Saturday, July 16, 2011

Youth Baseball: Nations Baseball National Championship (Part 5)

Nations Baseball National Championship - Gulfport, MS - Where to Eat.

The food in southern mississippi is awesome. I can certainly understand why Mississippi is ranked #1 as the fattest state in the country. (Source

Here is a list of team friendly restaurants.

Hog Heaven has great BBQ served either inside or outside and good music. Our entire team showed up at 8:00 or so after our game and the staff seated and served us quickly. The band was suppose to wrap up their night at 9:00, but they stayed another hour to entertain our large group. That was a smart move by the owner of the restaurant. Several of our group liked the restaurant so much they went back for lunch.

On two different nights after the games ended, our entire team showed up at the Back Bay Seafood Restaurant. This restaurant was able to accommodate a large crowd very quickly and efficiently too. The food is pretty good and very affordable. You have to eat seafood at least once while on the gulf coast and this is a family friendly place to go.
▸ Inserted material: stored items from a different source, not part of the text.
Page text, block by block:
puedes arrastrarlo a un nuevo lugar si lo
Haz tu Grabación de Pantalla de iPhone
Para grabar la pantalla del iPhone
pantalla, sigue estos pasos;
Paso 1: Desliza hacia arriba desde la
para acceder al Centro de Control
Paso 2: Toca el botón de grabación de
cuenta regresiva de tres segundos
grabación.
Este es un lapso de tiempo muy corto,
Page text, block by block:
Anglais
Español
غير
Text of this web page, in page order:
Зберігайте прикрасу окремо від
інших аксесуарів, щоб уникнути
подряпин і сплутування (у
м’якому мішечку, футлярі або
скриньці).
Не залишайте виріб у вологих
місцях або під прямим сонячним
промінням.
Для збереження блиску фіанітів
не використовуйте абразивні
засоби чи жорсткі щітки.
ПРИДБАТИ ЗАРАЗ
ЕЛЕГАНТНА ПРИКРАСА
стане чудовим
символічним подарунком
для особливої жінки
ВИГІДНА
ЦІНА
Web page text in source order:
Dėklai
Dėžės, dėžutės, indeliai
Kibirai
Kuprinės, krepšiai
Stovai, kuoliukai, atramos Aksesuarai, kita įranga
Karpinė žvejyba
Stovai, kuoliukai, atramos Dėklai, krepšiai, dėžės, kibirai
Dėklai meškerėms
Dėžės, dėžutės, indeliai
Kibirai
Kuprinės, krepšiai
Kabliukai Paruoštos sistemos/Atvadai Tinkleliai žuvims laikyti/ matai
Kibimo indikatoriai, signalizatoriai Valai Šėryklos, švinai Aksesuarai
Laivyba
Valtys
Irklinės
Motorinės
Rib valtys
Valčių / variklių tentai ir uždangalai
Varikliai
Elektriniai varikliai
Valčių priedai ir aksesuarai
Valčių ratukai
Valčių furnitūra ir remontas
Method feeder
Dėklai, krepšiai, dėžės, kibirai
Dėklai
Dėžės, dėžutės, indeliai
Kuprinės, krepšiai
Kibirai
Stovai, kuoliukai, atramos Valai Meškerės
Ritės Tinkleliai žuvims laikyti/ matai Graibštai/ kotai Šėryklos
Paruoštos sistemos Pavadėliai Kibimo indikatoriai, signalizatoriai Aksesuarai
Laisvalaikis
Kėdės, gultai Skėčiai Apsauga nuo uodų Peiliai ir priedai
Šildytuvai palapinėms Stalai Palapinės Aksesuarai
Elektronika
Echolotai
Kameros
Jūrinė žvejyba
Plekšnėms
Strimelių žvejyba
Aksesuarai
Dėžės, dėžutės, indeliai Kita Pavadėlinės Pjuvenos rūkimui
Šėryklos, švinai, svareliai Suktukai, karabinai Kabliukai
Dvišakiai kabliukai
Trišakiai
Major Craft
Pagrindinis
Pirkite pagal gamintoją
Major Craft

Between games of a doubleheader, my wife and two kids and I ventured down 49 toward the water looking for a cool local restaurant. We stumbled upon Big Mike's Speakeasy nestled next to the abandoned Gulfport library devastated by Katrina. The building had a New Orleans flair to it with a nice deck so we went it and we were glad that we did. The Big Mike's (Grilled Shrimp with caribbean jerk sauce was great. We enjoyed the food here so much that we returned with a big group two days later.

Click Read More - for recommendations for a great burger place and two pizza places.

Friday, July 15, 2011

Youth Baseball: Nations Baseball National Championship (Part 4)

Nations Baseball National Championship in Gulfport, Mississippi - Where to Stay.

We have 10 families (44 people) visiting the Gulf Coast for the Nations Baseball Premier National Championship. This area, which has been devastated by Hurricane Katrina in 2005, the BP oil spill, Obama's foolhardy moratorium on offshore drilling and the struggling economy, is showing some signs of life. The landscape is dotted with foundations and parking lots without buildings, but the people here are wonderful and the southern food is amazing. If baseball did not send us this way, my family would not have chosen to come to Southern Mississippi for our summer vacation but we have enjoyed our stay.

Our 10 Families stayed in 3 different places.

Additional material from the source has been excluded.